Я только промолвила:
— Спасибо на слове, Айша.
Утром другого дня мне было уже легче, и я вышла во двор кое-что по хозяйству присмотреть. Но быстро утомилась и села возле окна, на солнышке посидеть. Алиман тоже была дома. Она стирала белье во дворе. Я ей говорила, чтобы она выходила на работу, но она ответила, что сам председатель предложил ей остаться на денек дома, чтобы я не была одна.

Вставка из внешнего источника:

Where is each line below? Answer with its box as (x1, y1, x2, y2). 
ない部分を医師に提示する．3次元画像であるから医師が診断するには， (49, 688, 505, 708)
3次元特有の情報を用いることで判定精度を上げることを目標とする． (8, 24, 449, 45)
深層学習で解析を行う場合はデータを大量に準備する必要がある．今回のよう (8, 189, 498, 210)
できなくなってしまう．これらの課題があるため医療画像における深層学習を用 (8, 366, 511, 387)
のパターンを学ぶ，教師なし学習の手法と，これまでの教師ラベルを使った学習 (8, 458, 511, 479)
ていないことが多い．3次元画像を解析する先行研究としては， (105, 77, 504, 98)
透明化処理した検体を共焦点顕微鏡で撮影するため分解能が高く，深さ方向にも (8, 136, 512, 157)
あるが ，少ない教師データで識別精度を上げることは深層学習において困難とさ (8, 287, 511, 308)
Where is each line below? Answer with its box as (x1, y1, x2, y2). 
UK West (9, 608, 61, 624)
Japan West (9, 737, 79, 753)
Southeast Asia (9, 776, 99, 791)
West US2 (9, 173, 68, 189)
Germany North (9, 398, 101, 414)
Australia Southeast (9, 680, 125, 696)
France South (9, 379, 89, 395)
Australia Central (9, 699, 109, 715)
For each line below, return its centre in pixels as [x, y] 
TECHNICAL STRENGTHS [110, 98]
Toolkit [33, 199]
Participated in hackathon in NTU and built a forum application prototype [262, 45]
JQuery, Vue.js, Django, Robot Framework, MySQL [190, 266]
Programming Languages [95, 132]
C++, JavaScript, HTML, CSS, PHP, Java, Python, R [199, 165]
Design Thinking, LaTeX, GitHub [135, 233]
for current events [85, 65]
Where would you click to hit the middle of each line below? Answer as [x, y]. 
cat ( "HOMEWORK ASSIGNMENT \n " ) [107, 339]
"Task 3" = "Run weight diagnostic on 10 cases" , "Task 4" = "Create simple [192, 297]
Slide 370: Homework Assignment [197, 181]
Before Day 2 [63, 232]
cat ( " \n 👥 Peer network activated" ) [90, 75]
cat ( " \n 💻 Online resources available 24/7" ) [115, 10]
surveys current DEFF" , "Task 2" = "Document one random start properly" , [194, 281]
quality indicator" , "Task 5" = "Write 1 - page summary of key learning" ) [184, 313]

В ту весну большая старая яблоня — ее еще сам Суванкул сажал — так густо зацвела, словно заново набралась сил и помолодела. А когда сады цветут, воздух чист, все дали открываются. Сидела я так, любовалась всем вокруг, а тем временем почтальон наш старик Темирчал пожаловал. Здравствуй, мол, Толгонай, как поживаешь? А сам, против обыкновения, что-то очень заторопился, что-то очень ему не по себе было, кашлял надсадно и жаловался на кашель; на прошлой неделе, говорит, простыл, замучился совсем; а потом, как бы между прочим, говорит:
— Кажется, тебе письмо есть какое-то. — И достает его из сумки.
Я даже обиделась на такое равнодушие:
— Да что же ты сразу не сказал? От кого?
— Да вроде от Маселбека, — пробормотал он.
От радости я сначала не обратила внимания на то, что письмо это было не такое, как всегда, треугольником, а в твердом белом конверте с печатными буквами. Тут пришел на костылях фронтовик Бектурсун, сосед наш. Я подумала, что у него с раненой ногой хуже стало — еле притащился. Он иногда приходил к нам посидеть, поговорить. Бектурсун поздоровался, взял конверт. От Маселбека, говорит.
— А что у тебя руки дрожат? Да ты не стой на костылях, садись, прочти мне, — попросила я.
Он с трудом сел на кошму: нога у него не подгибалась. Дрожащими пальцами вскрыл конверт и начал читать. Эх, сынок мой, ведь я с первых слов все поняла.
«Понимаешь, мама, — писал он, — пройдет время, и ты поймешь меня, убедишься, что я сделал правильно. Да, ты обязательно скажешь, что сын твой поступил честно. И все-таки, хотя ты и поймешь, где-то в глубине твоего сердца останутся невысказанные мне слова: „Как же ты мог, сынок, так просто уйти из этого светлого мира? Зачем я тебя родила, зачем растила?“ Да, мама, ты мать и вправе спросить с меня, но на твои вопросы ответит потом история. А я сейчас могу лишь сказать, что мы не выпросили себе войну и не мы ее затеяли, это огромная беда всех нас, всех людей. И мы должны проливать свою кровь, отдавать свои жизни, чтобы сокрушить, чтобы уничтожить это чудовище. Если мы этого не сделаем, то не достойны будем имени Человека. Я никогда не жаждал совершать геройства на войне. Я готовил себя к самой скромной профессии — я хотел быть учителем. Я очень хотел им быть. Но вместо мела и указки мне пришлось взять в руки оружие и стать солдатом. Не моя в этом вина. Время мое оказалось такое. Я не успел дать детям ни одного урока.